Copy exactly the lines of the data below that run from the line holding "should be installed" through the line holding "This section allows", both ends included.

----

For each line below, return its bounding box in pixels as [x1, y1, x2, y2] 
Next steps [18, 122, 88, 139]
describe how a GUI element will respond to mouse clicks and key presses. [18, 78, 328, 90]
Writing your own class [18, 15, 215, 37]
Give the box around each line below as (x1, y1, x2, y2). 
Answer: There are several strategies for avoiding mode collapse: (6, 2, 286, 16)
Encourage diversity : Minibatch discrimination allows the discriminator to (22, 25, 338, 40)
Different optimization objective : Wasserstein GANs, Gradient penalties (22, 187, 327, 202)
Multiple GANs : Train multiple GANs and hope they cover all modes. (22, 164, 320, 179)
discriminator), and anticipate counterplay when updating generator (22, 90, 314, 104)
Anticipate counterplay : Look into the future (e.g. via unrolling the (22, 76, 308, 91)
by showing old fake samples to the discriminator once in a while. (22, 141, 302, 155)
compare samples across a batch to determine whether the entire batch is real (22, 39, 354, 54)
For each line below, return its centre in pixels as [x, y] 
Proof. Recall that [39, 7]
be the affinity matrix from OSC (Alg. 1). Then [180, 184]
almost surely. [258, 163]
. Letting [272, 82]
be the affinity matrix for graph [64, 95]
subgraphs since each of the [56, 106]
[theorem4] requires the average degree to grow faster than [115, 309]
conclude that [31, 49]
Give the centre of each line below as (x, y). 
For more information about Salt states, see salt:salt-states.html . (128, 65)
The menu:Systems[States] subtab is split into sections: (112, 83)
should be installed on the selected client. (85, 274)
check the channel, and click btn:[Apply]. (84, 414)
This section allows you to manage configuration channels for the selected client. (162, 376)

----

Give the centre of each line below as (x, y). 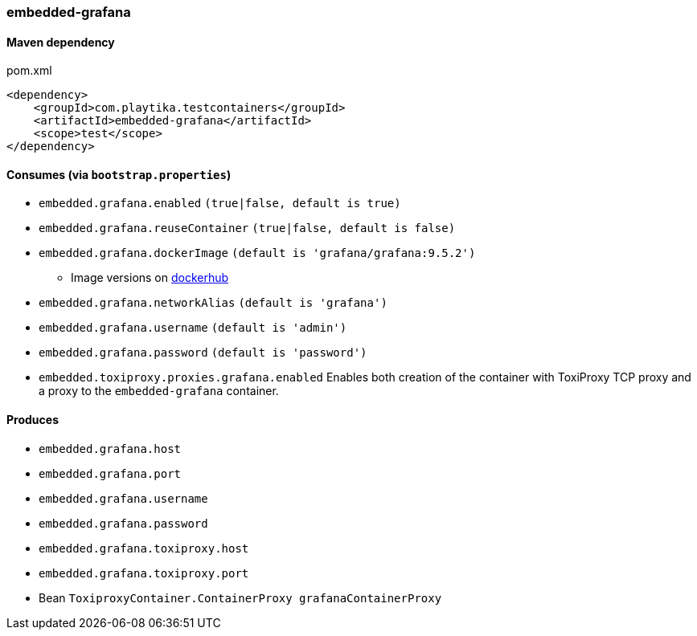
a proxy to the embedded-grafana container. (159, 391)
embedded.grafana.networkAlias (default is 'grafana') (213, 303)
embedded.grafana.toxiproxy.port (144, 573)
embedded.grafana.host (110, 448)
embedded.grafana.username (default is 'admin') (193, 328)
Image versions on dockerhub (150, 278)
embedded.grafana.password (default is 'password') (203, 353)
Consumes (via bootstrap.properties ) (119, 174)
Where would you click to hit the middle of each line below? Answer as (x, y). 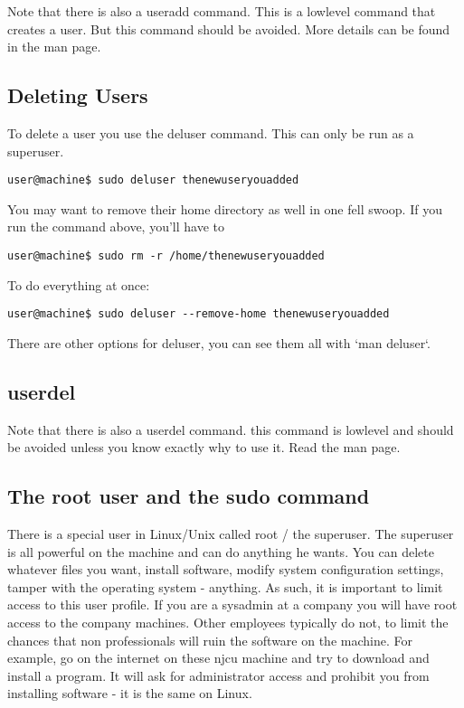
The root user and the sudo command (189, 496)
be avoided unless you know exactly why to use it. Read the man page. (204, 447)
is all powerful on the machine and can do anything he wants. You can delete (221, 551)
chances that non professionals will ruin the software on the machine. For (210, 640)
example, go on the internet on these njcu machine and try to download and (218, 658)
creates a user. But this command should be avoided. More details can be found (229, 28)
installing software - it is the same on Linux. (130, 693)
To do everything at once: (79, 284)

----

**Response for this exercise**:
should be installed on the selected client. (85, 274)
check the channel, and click btn:[Apply]. (84, 414)
This section allows you to manage configuration channels for the selected client. (162, 376)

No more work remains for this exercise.